When IBM moved their mainframe systems (the S/360 family that is today called System Z) from BiCMOS to mainstream CMOS in 1994, the net result was a severe loss in clock frequency and thus single-processor performance. Still, the move had to be done, since CMOS would scale much better into the future. As a result, IBM introduced additional parallelism to the system in order to maintain performance parity. Parallelism as a patch, essentially.
At least that is the idea you get when the story is told in an IEEE SE-Radio interview with Jeff Frey of IBM. I highly recommend this podcast episode for anyone interested in the software and hardware architecture outside of the well-known mainstream.
Digging a bit further, it seems that it took IBM until 1997 and the G4 S/390 processor to catch up with the single-thread performance of the last of the BiCMOS machines, and in 1998 with the G5, they surpassed it by a factor of two (see IBM’s S/390 G5 Microprocessor Design by Slegel et al). That means they basically had to spend five years in flat-line performance, relying on parallelism to scale. Impressive bet by the company, and presumably only possible due to the nature of the market. Had there been a competitor that kept building faster machines, this move would have been much harder to pull off. Just see what happened to AMD and their Bulldozer design, betting on parallelism while Intel kept improving single-core performance.

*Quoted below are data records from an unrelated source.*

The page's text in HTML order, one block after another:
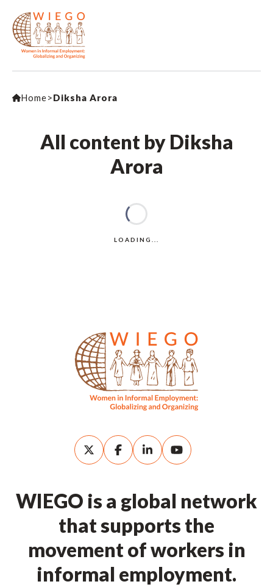
Home>Diksha Arora
All content by Diksha
Arora
WIEGO is a global network
that supports the
movement of workers in
informal employment.
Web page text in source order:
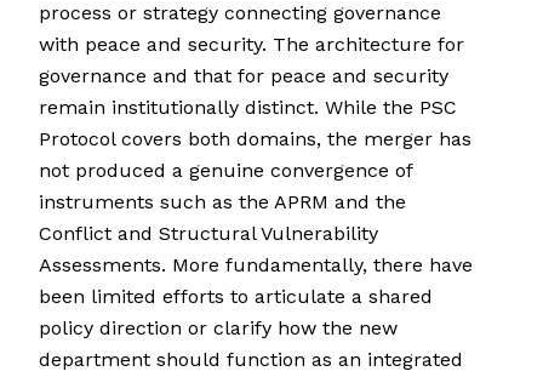
process or strategy connecting governance
with peace and security. The architecture for
governance and that for peace and security
remain institutionally distinct. While the PSC
Protocol covers both domains, the merger has
not produced a genuine convergence of
instruments such as the APRM and the
Conflict and Structural Vulnerability
Assessments. More fundamentally, there have
been limited efforts to articulate a shared
policy direction or clarify how the new
department should function as an integrated
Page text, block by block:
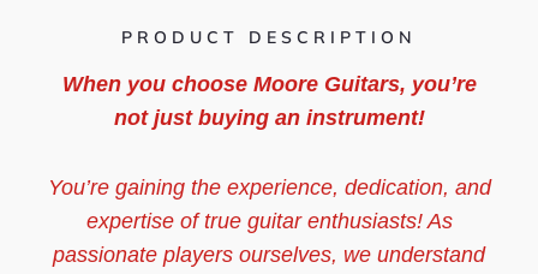
PRODUCT DESCRIPTION
When you choose Moore Guitars, you’re
not just buying an instrument!
You’re gaining the experience, dedication, and
expertise of true guitar enthusiasts! As
passionate players ourselves, we understand
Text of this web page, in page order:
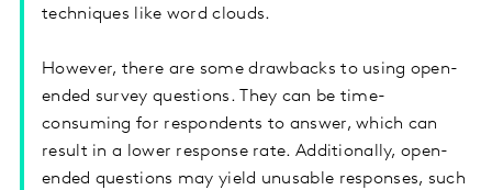
techniques like word clouds.
However, there are some drawbacks to using open-
ended survey questions. They can be time-
consuming for respondents to answer, which can
result in a lower response rate. Additionally, open-
ended questions may yield unusable responses, such
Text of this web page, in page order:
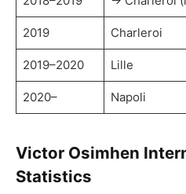
2019 Charleroi
2019–2020 Lille
2020– Napoli
Victor Osimhen
Statistics

What is really intriguing though is just how this parallelism was achieved. It was not just adding more processor units in the same shared memory area, but they also built a memory-coherent clustering technology called Parallel Sysplex. I have tried to understand more on how it works, but details are very hard to come by unfortunately. The design relies on using hardware to handle time synchronization, coordination, synchronization, and memory coherency between separate boxes. Compared to normal shared-memory servers built on Intel architecture, IBM is throwing much more powerful hardware at the problem of parallelism, as well as modifying the software a bit to support the parallelism.

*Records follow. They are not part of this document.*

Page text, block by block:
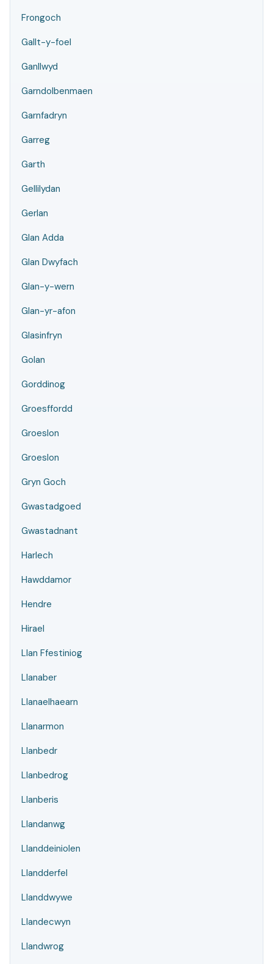
Frongoch
Gallt-y-foel
Ganllwyd
Garndolbenmaen
Garnfadryn
Garreg
Garth
Gellilydan
Gerlan
Glan Adda
Glan Dwyfach
Glan-y-wern
Glan-yr-afon
Glasinfryn
Golan
Gorddinog
Groesffordd
Groeslon
Groeslon
Gryn Goch
Gwastadgoed
Gwastadnant
Harlech
Hawddamor
Hendre
Hirael
Llan Ffestiniog
Llanaber
Llanaelhaearn
Llanarmon
Llanbedr
Llanbedrog
Llanberis
Llandanwg
Llanddeiniolen
Llandderfel
Llanddwywe
Llandecwyn
Llandwrog

In addition to performance increases, parallel Sysplex can also be used for hardware redundancy (a bit like non-transparent PCI bridging I would say).

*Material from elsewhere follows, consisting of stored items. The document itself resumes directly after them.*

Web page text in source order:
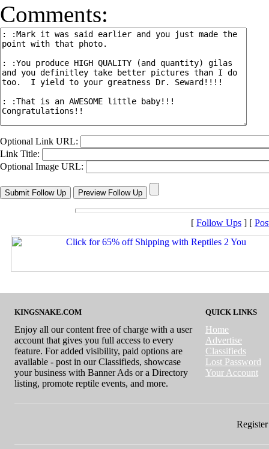
Comments:
Optional Link URL:
Link Title:
Optional Image URL:
[ Follow Ups ] [
KINGSNAKE.COM
Enjoy all our content free of charge with a user
account that gives you full access to every
feature. For added visibility, paid options are
available - post in our Classifieds, showcase
your business with Banner Ads or a Directory
listing, promote reptile events, and more.
QUICK LINKS
Home
Advertise
Classifieds
Lost Password
Your Account

The programming model is not really global shared memory, it seems to be rather assisted somewhat explicit communication. Most users would not see it, as it is hidden in the OS layers and databases used by applications. I think you could look at the hardware is as hardware accelerators for software memory coherency – some software effort required, but it will run well and fast thanks to hardware support. As always, that is the advantage you get by building an entire system from the bottom up.
Impressive, but I would have liked to find out more. And using parallelism as a patch is pretty gutsy. But then again, IBM is a company that has survived for as long as it has by being able to change direction and bet the company on risky propositions more than once.